[What is required]: Setting aside any pictures, reproduce the data exactly.

[Records]:
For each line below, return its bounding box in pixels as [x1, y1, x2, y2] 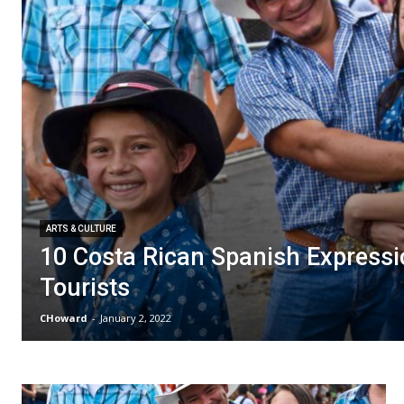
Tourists [40, 273, 130, 303]
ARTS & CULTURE [46, 224, 116, 234]
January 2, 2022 [100, 311, 171, 326]
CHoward [40, 311, 87, 326]

[Result of this task]:
For each line below, return its bounding box in pixels as [x1, y1, x2, y2] 
Tourists [40, 273, 130, 303]
ARTS & CULTURE [46, 224, 116, 234]
January 2, 2022 [100, 311, 171, 326]
CHoward [40, 311, 87, 326]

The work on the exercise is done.